Could we do better with a different value of $k$ in our $k$-nearest neighbors model? We can use cross-validation on a grid of $k$ values and pick the one that maximizes some score. Since the F1 score summarizes both precision and recall, we'll use F1 as the score. There are two F1 scores---one for the benign masses and the malignant masses---`_macro` specifies that we take the average.

In [10]:
from sklearn.model_selection import GridSearchCV

grid_search = GridSearchCV(
    pipeline,
    param_grid={"kneighborsclassifier__n_neighbors": range(1, 50)},
    scoring="f1_macro",
    cv=10
)

grid_search.fit(X_train, y_train)
grid_search.best_params_

{'kneighborsclassifier__n_neighbors': 7}

The grid search identifies $k=7$ as optimal. How does this value compare to other values of $k$?

In [11]:
pd.DataFrame(grid_search.cv_results_).sort_values("rank_test_score").head(10)

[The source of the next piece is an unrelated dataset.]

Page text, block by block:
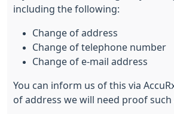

Unnamed: 0,mean_fit_time,std_fit_time,mean_score_time,std_score_time,param_kneighborsclassifier__n_neighbors,params,split0_test_score,split1_test_score,split2_test_score,split3_test_score,split4_test_score,split5_test_score,split6_test_score,split7_test_score,split8_test_score,split9_test_score,mean_test_score,std_test_score,rank_test_score
6,0.001581,1.1e-05,0.003173,6e-05,7,{'kneighborsclassifier__n_neighbors': 7},0.919336,0.917563,0.952534,0.935606,0.984049,0.918719,0.967803,0.984049,0.984049,0.968372,0.953208,0.026859,1
7,0.001587,2.4e-05,0.003188,3.9e-05,8,{'kneighborsclassifier__n_neighbors': 8},0.919336,0.917563,0.952534,0.935606,0.984049,0.918719,0.950183,1.0,0.983744,0.968372,0.95301,0.028687,2
8,0.001609,5.3e-05,0.003193,5.2e-05,9,{'kneighborsclassifier__n_neighbors': 9},0.919336,0.917563,0.968636,0.935606,0.937729,0.918719,0.967803,0.984049,0.983744,0.968372,0.950156,0.025745,3
4,0.001644,6.1e-05,0.003315,0.000214,5,{'kneighborsclassifier__n_neighbors': 5},0.919336,0.917563,0.937273,0.9343,0.984049,0.883761,0.935606,0.984049,0.984049,0.968372,0.944836,0.032472,4
5,0.001609,4.4e-05,0.003208,7.5e-05,6,{'kneighborsclassifier__n_neighbors': 6},0.919336,0.917563,0.936111,0.9343,0.967803,0.827761,0.96715,1.0,0.983744,0.968372,0.942214,0.046212,5
22,0.001638,7.6e-05,0.003323,0.000122,23,{'kneighborsclassifier__n_neighbors': 23},0.919336,0.881763,0.919336,0.9343,0.984049,0.883761,0.950183,0.984049,0.984049,0.967803,0.940863,0.037591,6
23,0.001578,1.8e-05,0.003228,4.2e-05,24,{'kneighborsclassifier__n_neighbors': 24},0.919336,0.881763,0.919336,0.9343,0.984049,0.883761,0.950183,0.984049,0.984049,0.967803,0.940863,0.037591,6
10,0.00158,1.5e-05,0.003182,4.6e-05,11,{'kneighborsclassifier__n_neighbors': 11},0.917563,0.899903,0.92089,0.935606,0.937729,0.883761,0.951231,1.0,0.984049,0.967803,0.939853,0.034789,8
9,0.001583,2.1e-05,0.003178,5.9e-05,10,{'kneighborsclassifier__n_neighbors': 10},0.919336,0.881763,0.919336,0.9343,0.937729,0.899209,0.951231,1.0,0.983744,0.967803,0.939445,0.035152,9
19,0.001581,4.6e-05,0.003206,4.9e-05,20,{'kneighborsclassifier__n_neighbors': 20},0.919336,0.881763,0.904167,0.9343,0.984049,0.883761,0.950183,0.984049,0.984049,0.967803,0.939346,0.038719,10


Is $k=7$ better than $k=10$, the value we had used previously? Choosing $k=7$ leads to a higher average F1 score, though the difference is relatively small. What about the precision and recall for malignant masses for $k=7$?

In [12]:
new_precision = cross_val_score(
    grid_search.best_estimator_,
    X_train, is_malignant,
    scoring="precision",
    cv=10).mean()

new_recall = cross_val_score(
    grid_search.best_estimator_,
    X_train, is_malignant,
    scoring="recall",
    cv=10).mean()

precision_1, new_precision

(0.9408496785441866, 0.9339878165312948)

In [13]:
recall_1, new_recall

(0.9038043478260871, 0.9456521739130436)

We see that the new model has a higher recall but a lower precision for malignancy. So depending on the scoring criteria, we can end up with different "best" models.

While we won't cover it now, we'll mention that ensemble methods can also be used for to combine predictions for multiple classification models (like we did for regression models).